The FISA Amendments Act of 2008 gave the government broad authority to surveil the phone calls and emails of people reasonably believed to be foreigners outside the United States. Despite the intent that this authority be directed at non-citizens who are located abroad, officials have acknowledged that communications by Americans may be swept up in the government’s collection of FISA materials.
I believe it is critical for both Congress and the public to have access to information about the impact of these FISA authorities on the privacy of individual Americans. Only with such knowledge can we reasonably assess whether existing privacy protections are sufficient or whether reforms are needed. Yet senior intelligence officials have declined to provide in a public forum the information necessary to such discussion and analysis.
In particular, it is essential that we learn the extent to which Americans’ communications are collected under FISA, whether this includes any wholly domestic communications, and whether government officials subsequently search through such communications and conduct warrantless searches of phone calls and emails related to specific Americans.
This modest and commonsense amendment requires the Director of National Intelligence to provide this information and report to Congress regarding the privacy impact of the FISA Amendments Act. Given the sensitive nature of this information, our amendment provides for necessary redactions to protect core national security interests.
Providing Congress with answers to these critical questions should be uncontroversial. Only with such information can we do our job of ensuring a proper balance between intelligence efforts and the protection of fundamental individual rights and liberties.
(To requiring consent or warrant before government may obtain information from third party)
Finally, Mr./Madam President, I would like to speak on the Paul amendment—the Fourth Amendment Preservation and Protection Act.
The Fourth Amendment protects “the right of the people to be secure in their persons, papers, and effects, against unreasonable searches and seizures.” At its core, the Constitution protects our right to be free from unwanted government intrusion in our affairs absent probable cause, which the government much set forth with specificity, to a court, in an application for a warrant.
It is undisputed that—absent exigent circumstances, consent, or a warrant—the government may not intrude upon a person’s home and search through his papers and personal effects. But we no longer keep our most sensitive information solely in papers in our homes. The explosion of data sharing and data storage has made our economy more responsive and efficient. But it also creates the potential for government abuse.
Congress has a fundamental responsibility to protect individual liberty by ensuring that the Constitution’s core Fourth Amendment protections are not eroded by changed circumstances. But Congress has failed to do so. Some court rulings have likewise fallen short of protecting the full scope of the Fourth Amendment as it applies to our world of complex data sharing. Courts have attempted in good faith to determine whether individuals have a reasonable expectation of privacy in different kinds of information they might share with third parties. But the result of these rulings is a varied and unpredictable legal landscape in which many do not know whether they can rely on the Fourth Amendment to protect sensitive information they routinely share with others for a limited business purpose.
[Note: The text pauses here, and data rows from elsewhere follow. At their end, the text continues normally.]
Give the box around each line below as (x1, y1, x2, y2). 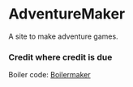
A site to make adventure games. (8, 31, 119, 41)
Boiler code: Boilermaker (8, 70, 91, 80)
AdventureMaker (8, 5, 126, 23)
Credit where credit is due (8, 52, 113, 63)
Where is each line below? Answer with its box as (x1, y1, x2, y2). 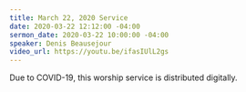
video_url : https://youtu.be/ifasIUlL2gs (9, 47, 169, 56)
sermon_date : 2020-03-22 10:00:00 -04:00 (9, 30, 169, 39)
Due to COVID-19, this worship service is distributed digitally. (9, 72, 239, 83)
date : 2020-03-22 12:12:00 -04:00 (9, 22, 141, 31)
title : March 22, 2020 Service (9, 13, 128, 23)
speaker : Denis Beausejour (9, 38, 112, 48)
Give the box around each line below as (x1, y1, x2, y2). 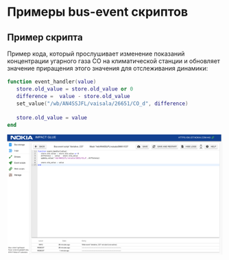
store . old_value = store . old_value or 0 (16, 85, 134, 93)
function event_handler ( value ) (7, 78, 97, 85)
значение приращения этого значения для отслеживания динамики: (7, 64, 208, 72)
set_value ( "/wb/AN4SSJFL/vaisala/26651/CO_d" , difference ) (16, 100, 189, 107)
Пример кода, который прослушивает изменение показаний (7, 49, 185, 58)
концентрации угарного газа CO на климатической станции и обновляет (7, 57, 221, 65)
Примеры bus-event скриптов (7, 4, 189, 20)
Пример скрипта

Congress must act to preserve the Fourth Amendment’s protections as they apply to everyday uses, including routine use of the Internet, credit cards, libraries, and banks. Absent such protection, individuals may in time grow wary of sharing information with third parties.
I am cognizant that this area of law is complex and full of challenges. Much work remains to ensure that Fourth Amendment protections do not interfere with legitimate law enforcement and national security activities. But we must not shy away from the task simply because it is daunting. Congress must act to preserve Americans’ constitutional right to be “secure in their persons, papers, and effects, against unreasonable searches and seizures.”